• Please visit and share your knowledge at our sister communities:
  • If you have not, please join our official Homebrewing Facebook Group!

    Homebrewing Facebook Group

Stepping up, splitting and saving?

Homebrew Talk

Help Support Homebrew Talk:

This site may earn a commission from merchant affiliate links, including eBay, Amazon, and others.

CNYSteve

New Member
Joined
Apr 11, 2018
Messages
3
Reaction score
1
Location
Central New York
I'm about to brew my first batch in 23 years and I'm struggling to remember the details and nuances. Not to mention the way I did it then might not be best practical anymore.

Without boring you with details I basically stepped up a smack pack with 2 cups or DME wort. Once it got busy I'd split it into two bottles, brew with one and save the other. When it was time to brew again I'd feed it, step it up, split it again, repeat... I'd get 3 or 4 batches out of one smack pack doing this and always had a few different strains kicking around.

Now I'm reading about scraping yeast off the bottom of the primary. That's new to me. What's the best practice for "stretching" and storing yeast these days. Or is this all a dumb idea?

Dude at the HB store says he uses dry yeast these days as the Liquid is an expensive pain in the neck and dry is much improved. Back last time I brewed dry yeast was crap.

Can anyone comment and/or direct me to a thread on these two questions?
 
I do starters similar to what you described every once in a while, and use dry yeast when I am lazy. Both have given me consistently good outcomes as long as I did my part before it was their turn. I keep dry yeast on hand for jic moments, but try to make a habit to overbuild starters and save for the next batch. I have not restarted the yeast for more than 3 batches yet. 8 bucks for liquid yeast and about 8 bucks for 3 packets of dry yeast. If you get at least 3 batches out of the liquid yeast then you might be even.
 
I'm an over-built starter person, much easier/cleaner to set aside clean yeast than mucking about with trubby harvest, plus the yeast haven't really had a chance of being "changed" through use.
I have a half dozen strains I've been ranching for well over a year and they still perform "like new"...

Cheers!
 
Overbuilding as starter and saving half for the next batches is good.

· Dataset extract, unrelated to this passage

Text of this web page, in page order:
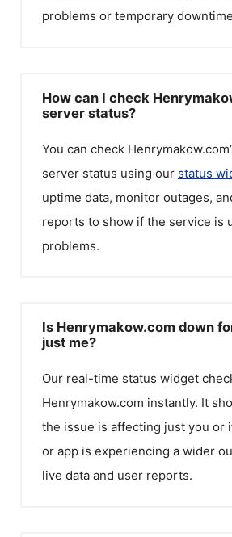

You have clean yeast to work with. Saving yeast from a completed batch of beer works fine too but....you need to have left a little beer on the yeast cake to preserve it until you can get it into jars and that beer can carry over some of the flavor of the previous batch. Making a light color beer, then saving the yeast for a darker batch usually works good. Making a stout and saving that yeast for a light color beer may not.
 
I often wonder if the starters are worth the effort and cost. For most of my beers dry would work fine. I just brewed fifteen gallons with a yeast that was many months old. I built it up several times just guessing if I had enough. I also think about the cost of the DME. I probably used about eight cups of DME. It seems the cost of the starters begins to balance out with the cost of buying yeast.
Luckily my beer took off and is bubbling away so I guessed about right.
 
I'm about to brew my first batch in 23 years and I'm struggling to remember the details and nuances. Not to mention the way I did it then might not be best practical anymore.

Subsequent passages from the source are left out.